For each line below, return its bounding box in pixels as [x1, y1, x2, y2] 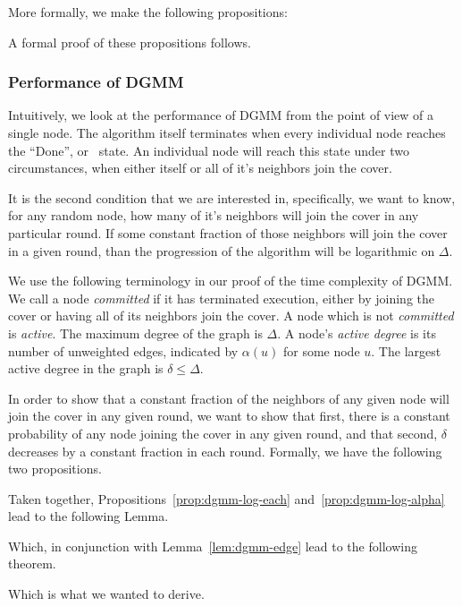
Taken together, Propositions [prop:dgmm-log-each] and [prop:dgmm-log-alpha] [8, 489, 445, 508]
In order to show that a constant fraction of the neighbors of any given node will [8, 388, 449, 407]
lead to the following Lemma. [8, 507, 169, 525]
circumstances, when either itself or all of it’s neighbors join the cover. [8, 158, 392, 177]
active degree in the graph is [8, 359, 164, 378]
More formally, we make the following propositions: [8, 3, 288, 21]
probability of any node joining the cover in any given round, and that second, [8, 423, 438, 442]
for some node [282, 341, 360, 360]
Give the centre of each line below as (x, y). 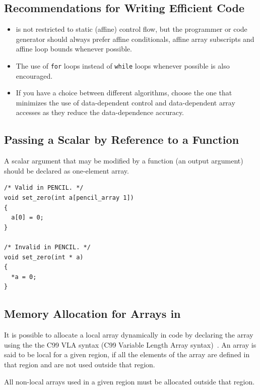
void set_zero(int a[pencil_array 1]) (69, 198)
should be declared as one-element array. (67, 170)
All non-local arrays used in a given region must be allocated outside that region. (129, 381)
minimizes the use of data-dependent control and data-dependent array (125, 102)
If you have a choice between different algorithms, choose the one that (124, 93)
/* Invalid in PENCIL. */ (47, 247)
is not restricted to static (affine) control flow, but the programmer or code (132, 29)
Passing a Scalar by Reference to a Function (122, 140)
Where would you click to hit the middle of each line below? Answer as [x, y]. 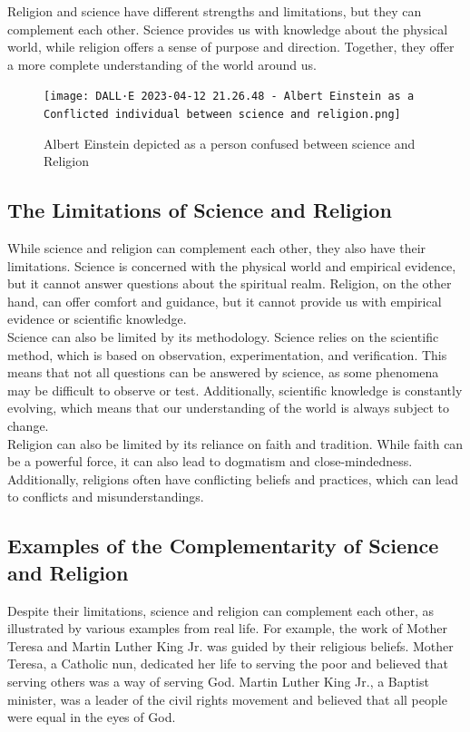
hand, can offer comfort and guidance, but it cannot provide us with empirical [225, 301]
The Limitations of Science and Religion [200, 210]
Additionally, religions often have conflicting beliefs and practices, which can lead [233, 478]
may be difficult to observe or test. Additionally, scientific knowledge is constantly [235, 390]
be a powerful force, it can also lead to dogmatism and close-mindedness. [210, 461]
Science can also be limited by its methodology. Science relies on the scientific [223, 337]
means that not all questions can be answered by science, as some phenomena [223, 372]
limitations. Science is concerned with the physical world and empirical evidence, [232, 265]
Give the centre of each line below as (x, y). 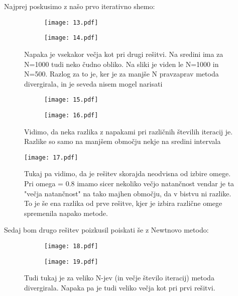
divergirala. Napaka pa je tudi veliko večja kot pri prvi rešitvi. (120, 287)
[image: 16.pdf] (71, 115)
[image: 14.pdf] (71, 38)
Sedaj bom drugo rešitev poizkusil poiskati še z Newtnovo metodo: (106, 230)
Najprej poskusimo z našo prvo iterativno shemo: (80, 6)
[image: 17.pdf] (51, 157)
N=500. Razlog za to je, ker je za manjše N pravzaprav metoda (122, 74)
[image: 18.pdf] (71, 246)
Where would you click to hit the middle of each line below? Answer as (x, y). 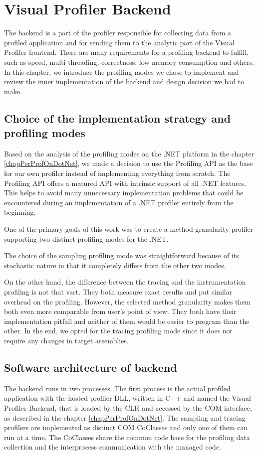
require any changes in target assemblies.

## What is needed
Where the listing above has a line with "lead to the", start there, and output every line exactly through the line with "probability of any", which is also included.

## Solution below
lead to the following Lemma. [8, 507, 169, 525]
circumstances, when either itself or all of it’s neighbors join the cover. [8, 158, 392, 177]
active degree in the graph is [8, 359, 164, 378]
More formally, we make the following propositions: [8, 3, 288, 21]
probability of any node joining the cover in any given round, and that second, [8, 423, 438, 442]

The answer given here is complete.